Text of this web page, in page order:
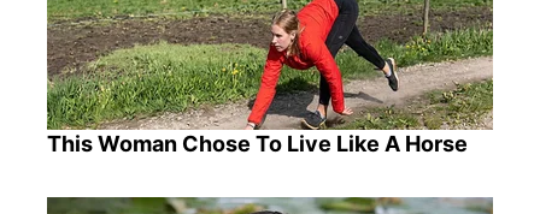
This Woman Chose To Live Like A Horse
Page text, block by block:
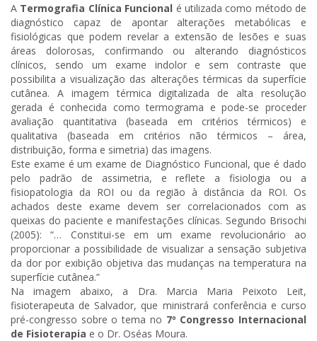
- - - - -
Work instruction:
The answer must be the data above, repeated exactly, with no pictures.

Problem solution:
Text of this web page, in page order:
This Woman Chose To Live Like A Horse
Page text, block by block:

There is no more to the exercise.